WHAT IS NEEDED
The answer must be the full listing, word for word, with no pictures in it.

- - -

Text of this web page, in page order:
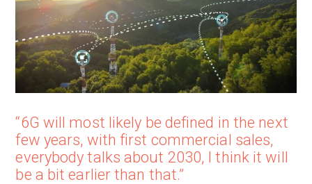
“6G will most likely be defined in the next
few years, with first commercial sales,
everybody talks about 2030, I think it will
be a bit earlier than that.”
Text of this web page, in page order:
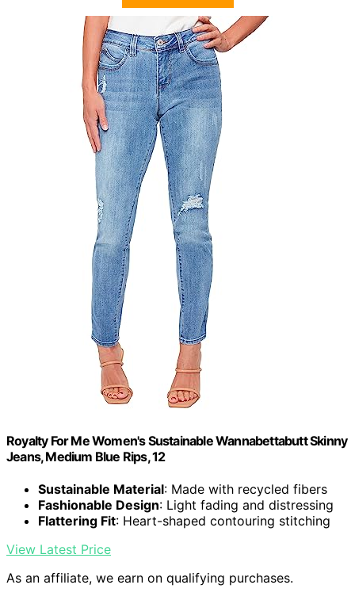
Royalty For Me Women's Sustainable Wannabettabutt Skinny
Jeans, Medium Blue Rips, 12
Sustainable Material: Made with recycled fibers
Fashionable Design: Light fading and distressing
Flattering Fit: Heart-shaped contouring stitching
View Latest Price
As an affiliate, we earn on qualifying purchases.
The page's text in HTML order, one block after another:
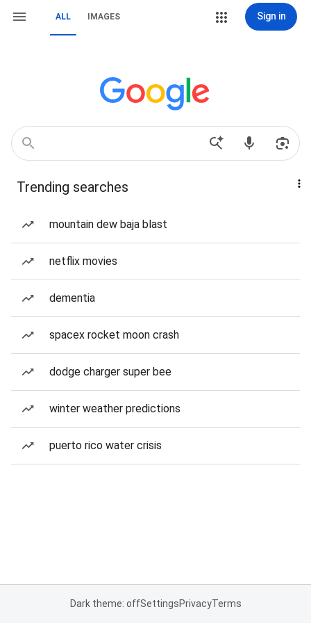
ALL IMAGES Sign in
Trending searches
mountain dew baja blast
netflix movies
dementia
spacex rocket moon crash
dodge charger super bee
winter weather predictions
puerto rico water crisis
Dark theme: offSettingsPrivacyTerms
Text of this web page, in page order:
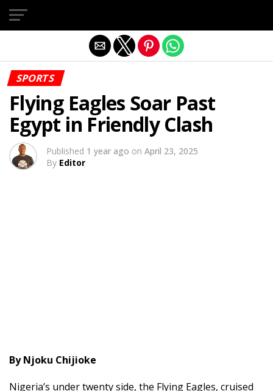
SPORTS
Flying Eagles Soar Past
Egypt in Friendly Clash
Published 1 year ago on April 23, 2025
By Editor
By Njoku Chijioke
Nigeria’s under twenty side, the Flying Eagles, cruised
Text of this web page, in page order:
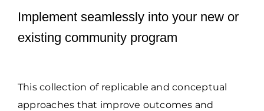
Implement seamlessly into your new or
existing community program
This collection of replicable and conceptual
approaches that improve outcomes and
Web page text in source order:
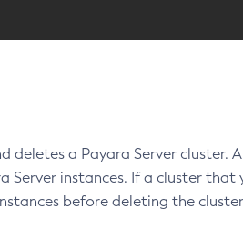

- - -

RESULT
Text of this web page, in page order:
“6G will most likely be defined in the next
few years, with first commercial sales,
everybody talks about 2030, I think it will
be a bit earlier than that.”
Text of this web page, in page order:
Royalty For Me Women's Sustainable Wannabettabutt Skinny
Jeans, Medium Blue Rips, 12
Sustainable Material: Made with recycled fibers
Fashionable Design: Light fading and distressing
Flattering Fit: Heart-shaped contouring stitching
View Latest Price
As an affiliate, we earn on qualifying purchases.
The page's text in HTML order, one block after another:
ALL IMAGES Sign in
Trending searches
mountain dew baja blast
netflix movies
dementia
spacex rocket moon crash
dodge charger super bee
winter weather predictions
puerto rico water crisis
Dark theme: offSettingsPrivacyTerms
Text of this web page, in page order:
SPORTS
Flying Eagles Soar Past
Egypt in Friendly Clash
Published 1 year ago on April 23, 2025
By Editor
By Njoku Chijioke
Nigeria’s under twenty side, the Flying Eagles, cruised
Text of this web page, in page order:
Implement seamlessly into your new or
existing community program
This collection of replicable and conceptual
approaches that improve outcomes and
Web page text in source order:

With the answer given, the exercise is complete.